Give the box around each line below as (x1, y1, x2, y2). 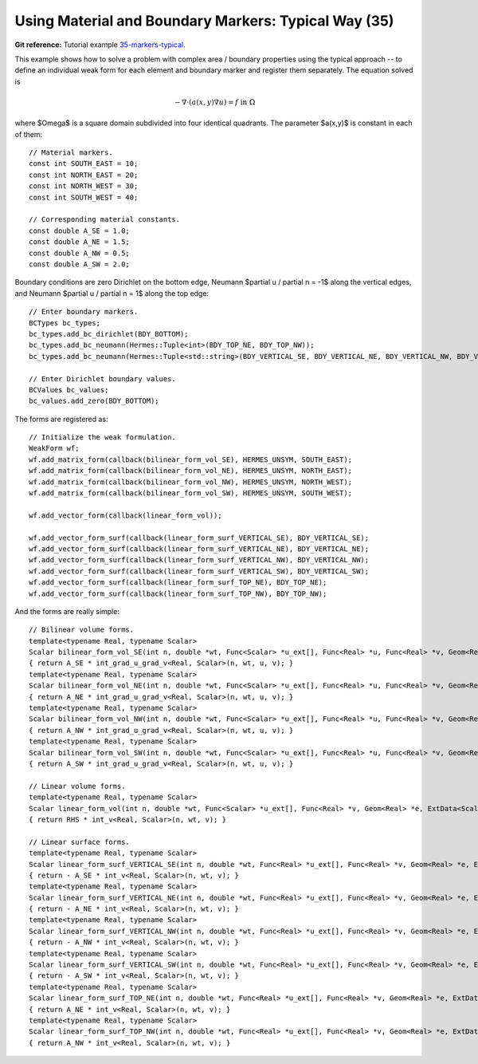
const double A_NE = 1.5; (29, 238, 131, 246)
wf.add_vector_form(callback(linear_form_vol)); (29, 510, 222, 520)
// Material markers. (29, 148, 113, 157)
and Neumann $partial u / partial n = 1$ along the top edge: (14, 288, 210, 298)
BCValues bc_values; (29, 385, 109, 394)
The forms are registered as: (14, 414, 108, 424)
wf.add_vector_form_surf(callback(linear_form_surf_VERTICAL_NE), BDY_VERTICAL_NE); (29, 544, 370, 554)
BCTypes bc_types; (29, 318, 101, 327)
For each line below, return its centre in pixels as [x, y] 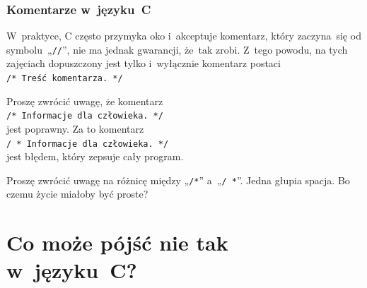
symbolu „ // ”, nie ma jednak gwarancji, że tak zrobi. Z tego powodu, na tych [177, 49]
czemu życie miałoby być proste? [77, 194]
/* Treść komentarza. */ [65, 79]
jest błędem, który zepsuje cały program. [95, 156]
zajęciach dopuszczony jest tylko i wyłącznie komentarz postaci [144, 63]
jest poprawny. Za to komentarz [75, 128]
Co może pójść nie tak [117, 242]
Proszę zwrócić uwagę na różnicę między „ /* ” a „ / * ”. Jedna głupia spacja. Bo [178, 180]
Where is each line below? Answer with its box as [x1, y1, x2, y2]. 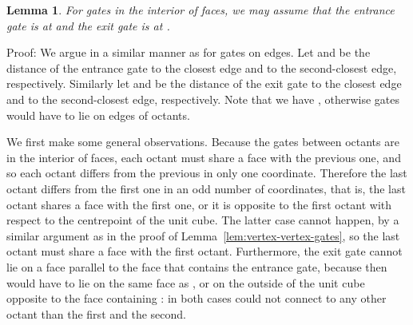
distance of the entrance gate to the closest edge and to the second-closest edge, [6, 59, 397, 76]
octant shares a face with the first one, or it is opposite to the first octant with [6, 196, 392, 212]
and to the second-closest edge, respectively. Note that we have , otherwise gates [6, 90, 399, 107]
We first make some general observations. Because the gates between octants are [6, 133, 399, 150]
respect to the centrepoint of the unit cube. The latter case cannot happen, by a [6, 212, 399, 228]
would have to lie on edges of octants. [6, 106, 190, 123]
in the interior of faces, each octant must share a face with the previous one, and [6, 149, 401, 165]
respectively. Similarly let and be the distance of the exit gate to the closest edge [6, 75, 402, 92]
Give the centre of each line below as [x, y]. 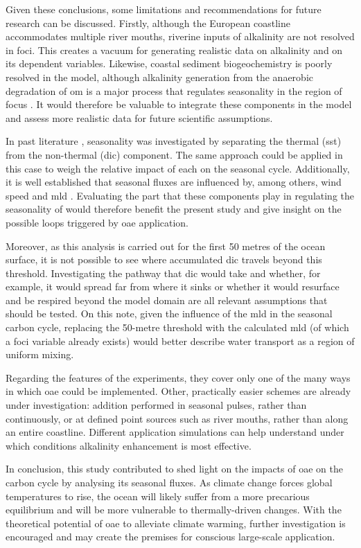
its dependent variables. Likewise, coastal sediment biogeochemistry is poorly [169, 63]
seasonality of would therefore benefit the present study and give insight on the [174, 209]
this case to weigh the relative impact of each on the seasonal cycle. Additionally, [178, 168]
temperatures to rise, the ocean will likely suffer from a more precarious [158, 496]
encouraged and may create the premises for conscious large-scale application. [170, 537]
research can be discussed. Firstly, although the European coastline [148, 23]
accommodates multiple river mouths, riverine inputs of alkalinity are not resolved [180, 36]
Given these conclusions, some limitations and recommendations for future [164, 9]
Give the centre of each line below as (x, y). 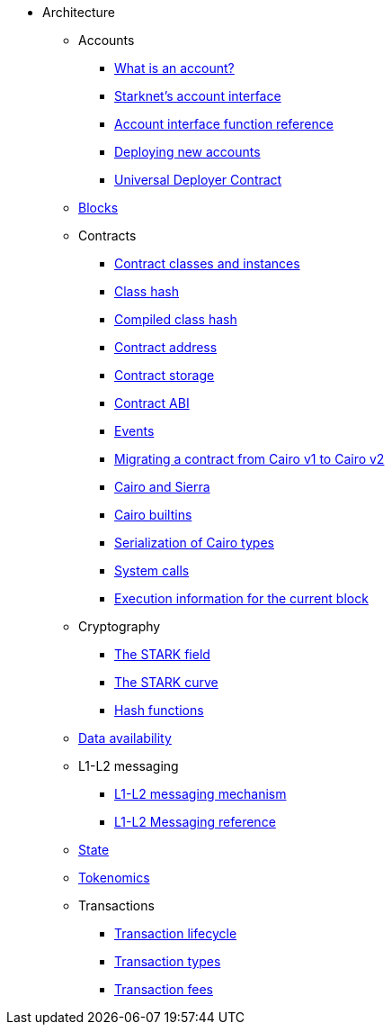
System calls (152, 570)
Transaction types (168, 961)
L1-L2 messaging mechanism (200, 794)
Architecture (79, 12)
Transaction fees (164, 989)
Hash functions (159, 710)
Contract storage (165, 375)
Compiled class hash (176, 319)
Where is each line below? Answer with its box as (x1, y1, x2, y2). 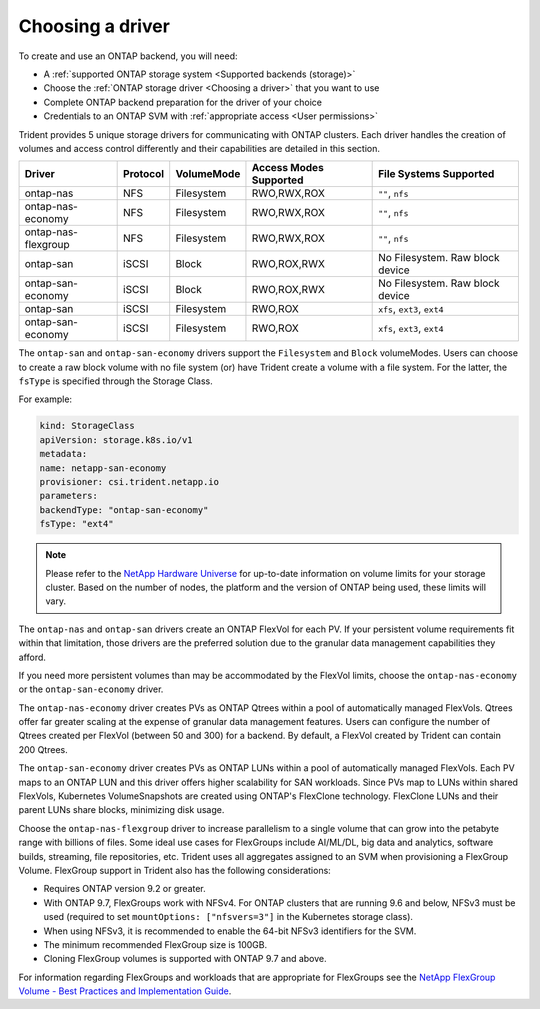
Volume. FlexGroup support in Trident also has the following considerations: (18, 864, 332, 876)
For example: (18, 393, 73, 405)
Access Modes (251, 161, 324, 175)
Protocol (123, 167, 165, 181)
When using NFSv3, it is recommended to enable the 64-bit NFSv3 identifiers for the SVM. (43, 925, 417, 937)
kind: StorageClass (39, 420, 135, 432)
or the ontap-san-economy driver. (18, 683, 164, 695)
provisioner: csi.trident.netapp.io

_PROBLEM STATEMENT_
Show each line of the records above containing "closest".

_SOLUTION TO THE EXERCISE_
distance of the entrance gate to the closest edge and to the second-closest edge, [6, 59, 397, 76]
and to the second-closest edge, respectively. Note that we have , otherwise gates [6, 90, 399, 107]
respectively. Similarly let and be the distance of the exit gate to the closest edge [6, 75, 402, 92]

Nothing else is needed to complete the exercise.